The substitution rate in chloroplast IR region genes is significantly lower than that in the SC region, thus greater conservation in the IR region [46]. However, structural variations in the IR/SC boundary regions are still common [4749]. Among the 41 Pteridaceae cpDNAs, varying degrees of IR/SC boundary expansion and contraction were observed, even within the same genus. The IR/SSC boundary genes remained consistent in the Pteridaceae cpDNAs, with differences primarily attributed to SSC region inversions. In contrast, the LSC/IR boundary varied more due to changes in the trnI-CAU position and the absence of trnT-UGU in some species. The variation in cpDNA size is often associated with changes in the IR/SC boundary [5052] and the expansion of repetitive sequences [30, 31]. In this study, the movement in the IR/SC boundary genes of Pteridaceae cpDNA only led to minor differences in cpDNA size. For instance, the cpDNA size of H. subcordata was the largest, with a longer IR region due to the expansion of the rps12 - rrn16 IGS, rather than significant expansion of its IR/SC boundaries. A strong correlation between cpDNAs and IGSs was observed, and there was a common occurrence of overlong IGSs in species within this family. These overlong IGSs consistently aligned with the changes in the Pteridaceae cpDNA size, implying their primary influence on cpDNA size and their potential role in driving cpDNA structure evolution [53]. In cases like A. malesianum, overlong IGS amplifies cpDNA size and triggers sequential movement of LSC region genes, affecting IR/SC boundaries [48].

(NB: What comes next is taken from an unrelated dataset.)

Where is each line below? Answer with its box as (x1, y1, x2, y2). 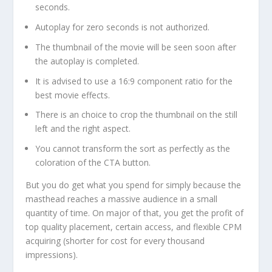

The overlong IGSs prevalent in the Pteridaceae family were found in various intergenic regions across different species and showed a degree of collinearity (Figure S4). Mobile elements are present in the fern cpDNAs and are often found near genome inversion sites [53]. In this study, only a few inversions occurred in the Pteridaceae cpDNAs, such as the ndhJ - psbE, the rrn5 - rrn16, and the SSC region. Some overlong IGSs were also found near inversion sites, such as rrn16 - rps12, which may have served as hotspots for IGS expansion. Additionally, the psbE - petL IGS of Pentagramma triangularis also underwent expansion. Within the same IGS, the GC content of overlong IGSs that underwent expansion was consistently higher, showing a significant difference compared to non-overlong IGSs. An important characteristic of GC base pairs is their higher thermal stability compared to AT base pairs [54]. These interactions appear to be crucial for the overall structural stability of DNA and RNA transcripts [55, 56]. Significant differences in GC content exist among different genomes and within different regions of genomes. Some studies suggest a correlation between GC content and the length of coding genes, where the length of exons often increases with higher GC content [57]. This is because stop codons are rich in AT, consequently resulting in a lower frequency of stop codon occurrence in GC-rich exons [58]. The increase in GC content may also be attributed to the presence of more GC-rich sequences within these overlong IGSs, such as repetitive sequences. In the Pteridaceae cpDNAs, the overlong IGSs contained significantly more repetitive sequences, especially tandem repeats and dispersed repeats; meanwhile, these repeats had a strong positive correlation with the expansion of IGSs (r = 0.77 and 0.72, respectively), although statistical significance was not achieved. This suggests that repetitive sequences may promote the occurrence of chloroplast genome structural variation (SV). For instance, the location of SV in the Carex cpDNAs is closely related to the location of long repeats [59]. The amplification of the Cyripedium cpDNAs is associated with a surge in AT-biased repeats [30]. In addition, similar fragments were observed in the mitochondrial genomes of H. ensiformis and detected transposable element-like fragments in a few species, suggesting that they may transfer among different organelles.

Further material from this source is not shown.